According to the invention of claim 1 of the present invention, the three-dimensional net is composed of a pile layer having a plurality of piles combining the upper mesh layer, the lower mesh layer, and the upper and lower mesh layers, and the three-dimensional net is a pad material and Since the foam is integrally formed, the spring property of the pad member can be supplemented and filled with a three-dimensional net, and the predetermined cushioning property can be secured even with a thin and lightweight cushion structure.

In addition, according to the invention described in claim 2, since the pad material is impregnated inside the three-dimensional net, the pad material is attached to each pile constituting the three-dimensional net, thereby increasing the rigidity, thereby providing a cushion structure having a large spring constant. .

In addition, according to the invention of claim 3, since the pad member is prevented from infiltrating into the interior of the three-dimensional net by the pad material impregnation prevention sheet, the interior of the three-dimensional net becomes a pore structure, thereby providing a cushion structure with less spring constant. Can be.

Moreover, according to invention of Claim 4, since the sheet | seat made from thermoplastic polyurethane elastomer was used for the pad material impregnation prevention sheet, the pad material impregnation prevention sheet integrates with a pad material without hardening, and does not feel a discomfort when sitting.

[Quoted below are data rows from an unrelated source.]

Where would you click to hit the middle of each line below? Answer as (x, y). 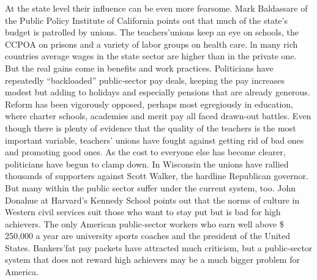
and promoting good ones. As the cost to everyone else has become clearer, (145, 152)
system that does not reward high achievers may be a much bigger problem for (152, 260)
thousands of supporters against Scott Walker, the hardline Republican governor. (157, 176)
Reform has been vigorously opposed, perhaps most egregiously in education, (149, 104)
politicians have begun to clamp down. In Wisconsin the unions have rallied (147, 164)
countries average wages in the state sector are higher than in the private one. (151, 56)
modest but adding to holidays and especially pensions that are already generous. (158, 92)
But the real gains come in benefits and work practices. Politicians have (139, 68)
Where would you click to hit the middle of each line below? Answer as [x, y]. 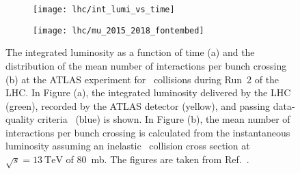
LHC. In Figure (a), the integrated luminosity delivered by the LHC [148, 92]
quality [20, 119]
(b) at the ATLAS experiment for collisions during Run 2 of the [142, 79]
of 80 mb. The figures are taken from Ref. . [158, 159]
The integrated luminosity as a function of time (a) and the [130, 52]
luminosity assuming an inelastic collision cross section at [128, 146]
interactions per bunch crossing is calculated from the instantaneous [148, 132]
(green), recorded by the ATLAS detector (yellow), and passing [138, 105]
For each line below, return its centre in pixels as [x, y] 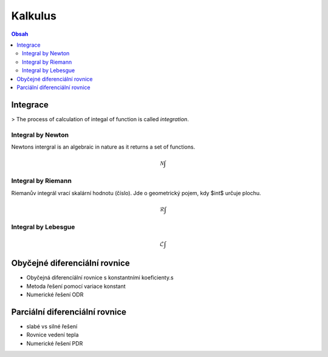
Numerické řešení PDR [55, 343]
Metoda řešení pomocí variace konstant [76, 286]
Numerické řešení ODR [55, 295]
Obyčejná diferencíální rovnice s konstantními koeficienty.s [100, 278]
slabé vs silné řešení [52, 327]
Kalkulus [34, 16]
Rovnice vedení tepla [53, 335]
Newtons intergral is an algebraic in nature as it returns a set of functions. [103, 147]
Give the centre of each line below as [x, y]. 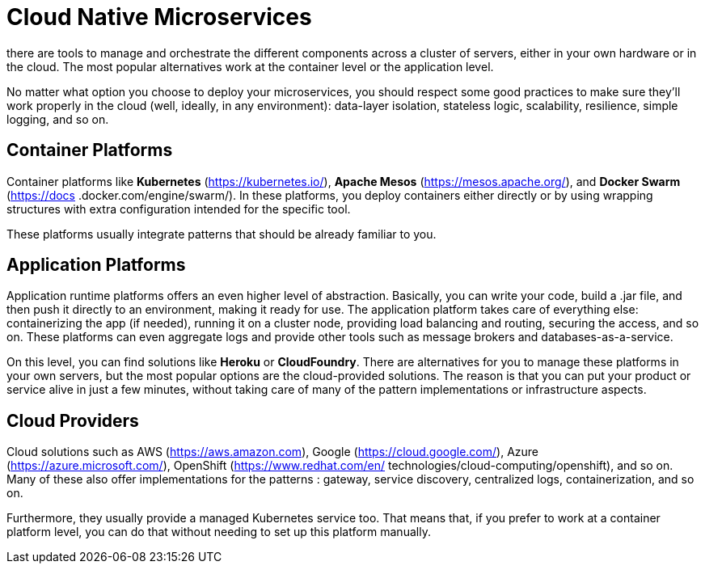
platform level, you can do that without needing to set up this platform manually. [219, 532]
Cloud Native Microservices [159, 17]
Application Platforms [96, 265]
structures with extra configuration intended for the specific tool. [179, 209]
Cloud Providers [73, 420]
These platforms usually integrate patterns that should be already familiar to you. [222, 234]
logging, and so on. [58, 119]
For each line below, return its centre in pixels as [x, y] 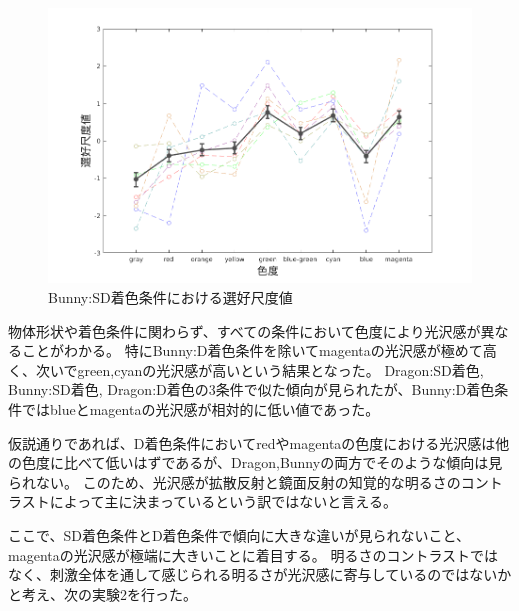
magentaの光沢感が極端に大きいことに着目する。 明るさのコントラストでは [253, 554]
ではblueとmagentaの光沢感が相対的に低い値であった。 [200, 408]
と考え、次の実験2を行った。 [102, 593]
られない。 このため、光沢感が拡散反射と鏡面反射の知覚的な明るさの [234, 481]
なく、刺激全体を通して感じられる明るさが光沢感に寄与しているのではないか [260, 574]
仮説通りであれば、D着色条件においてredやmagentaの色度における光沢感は [252, 442]
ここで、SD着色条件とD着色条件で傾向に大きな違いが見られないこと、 [239, 534]
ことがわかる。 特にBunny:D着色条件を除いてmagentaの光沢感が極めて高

In addition, according to the invention of claim 5, since the wire is inserted into the three-dimensional net and then foamed integrally, the spring feeling increases, the area to withstand load increases, and the impact applied to the bottom end is reduced.

Claims (5)

A plurality of piles having a pad material and a three-dimensional net embedded in the pad material, wherein the three-dimensional net combines an upper mesh layer, a lower mesh layer, and the upper and lower mesh layers. a pile layer having a pile, foaming the three-dimensional net integrally with the pad material, and covering either layer of the upper and lower mesh layers with a pad material impregnation prevention sheet, thereby preventing the pad material impregnation. Cushion structure characterized in that the pad material is prevented from entering the interior of the three-dimensional net by the sheet. delete delete The cushion member according to claim 1, wherein a thermoplastic polyurethane elastomer sheet is used as the pad material impregnation prevention sheet. The cushion member according to claim 1, wherein a wire is inserted into the three-dimensional net and then foamed integrally.